LEVALLOIS-PERRET, France: Carrefour, the world's second largest retailer, is planning to focus on reducing prices and increasing sales promotions in its home market of France, alongside pursuing international expansion, as it seeks to drive growth following a slowdown in profits in 2008.

It has been argued that discount retailers are best-placed to take advantage in the downturn, and that hypermarket chains will thus have to respond quickly to the increasingly challenging climate.

Carrefour, which operates in around 30 different countries, saw net profits fall by 45% to €1.27bn ($1.6bn; £1.1bn) last year, and its growth was particularly slow in more advanced markets like France, Italy, Spain and Belgium.

Its home market of France contributes around 44% of Carrefour's total revenues, but the company's ceo, Lars Olofsson, argues the "hypermarket is no longer king" in the country as a result of substantial changes in consumer behaviour.
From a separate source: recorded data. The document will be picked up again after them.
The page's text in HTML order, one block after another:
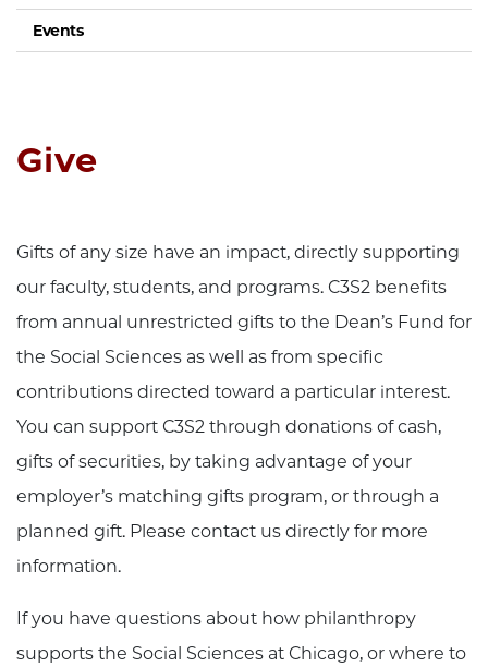
Events
Give
Gifts of any size have an impact, directly supporting
our faculty, students, and programs. C3S2 benefits
from annual unrestricted gifts to the Dean’s Fund for
the Social Sciences as well as from specific
contributions directed toward a particular interest.
You can support C3S2 through donations of cash,
gifts of securities, by taking advantage of your
employer’s matching gifts program, or through a
planned gift. Please contact us directly for more
information.
If you have questions about how philanthropy
supports the Social Sciences at Chicago, or where to
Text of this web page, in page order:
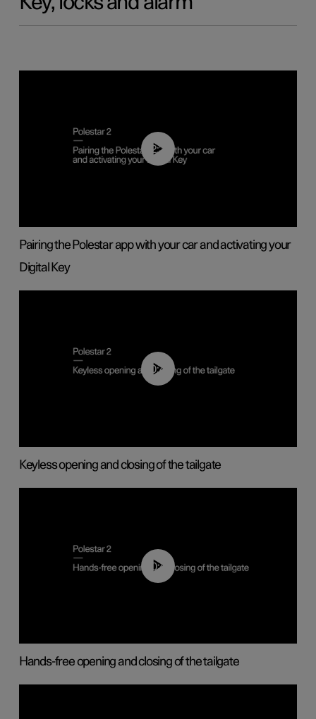
02:39
Pairing the Polestar app with your car and activating your
Digital Key
00:40
Keyless opening and closing of the tailgate
00:42
Hands-free opening and closing of the tailgate
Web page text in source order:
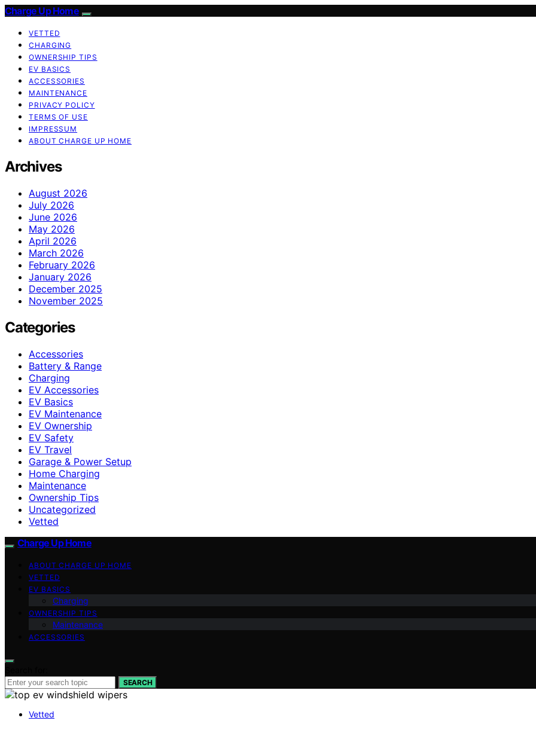
Charge Up Home
VETTED
CHARGING
OWNERSHIP TIPS
EV BASICS
ACCESSORIES
MAINTENANCE
PRIVACY POLICY
TERMS OF USE
IMPRESSUM
ABOUT CHARGE UP HOME
Archives
August 2026
July 2026
June 2026
May 2026
April 2026
March 2026
February 2026
January 2026
December 2025
November 2025
Categories
Accessories
Battery & Range
Charging
EV Accessories
EV Basics
EV Maintenance
EV Ownership
EV Safety
EV Travel
Garage & Power Setup
Home Charging
Maintenance
Ownership Tips
Uncategorized
Vetted
Charge Up Home
ABOUT CHARGE UP HOME
VETTED
EV BASICS
Charging
OWNERSHIP TIPS
Maintenance
ACCESSORIES
SEARCH
Vetted
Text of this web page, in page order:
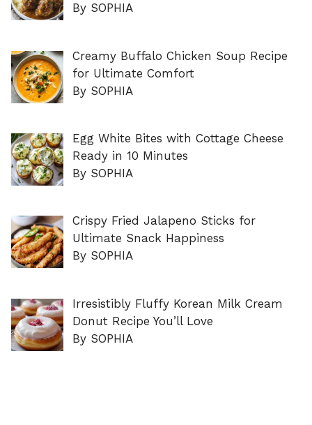
By SOPHIA
Creamy Buffalo Chicken Soup Recipe
for Ultimate Comfort
By SOPHIA
Egg White Bites with Cottage Cheese
Ready in 10 Minutes
By SOPHIA
Crispy Fried Jalapeno Sticks for
Ultimate Snack Happiness
By SOPHIA
Irresistibly Fluffy Korean Milk Cream
Donut Recipe You’ll Love
By SOPHIA

As such, Carrefour plans to spend €600m in an attempt to increase its share of the French "hard discount" market from 2.7% to 5%, which is to be achieved by cutting prices and increasing the number of special offers available to consumers.

Olofsson argued that he was "not looking for a price war, but I don't exclude that there will be one."

He also said the company would try and increase the purchase rate of "non-food" products, which make up almost a third of Carrefour's sales in France, but have experienced a decline as consumers rein in their spending habits.

Emerging markets will be another area of focus, and around 25% of the company's total planned expansion this year is ear-marked to take place in growing markets such as Russia, where it will open its first store in 2010.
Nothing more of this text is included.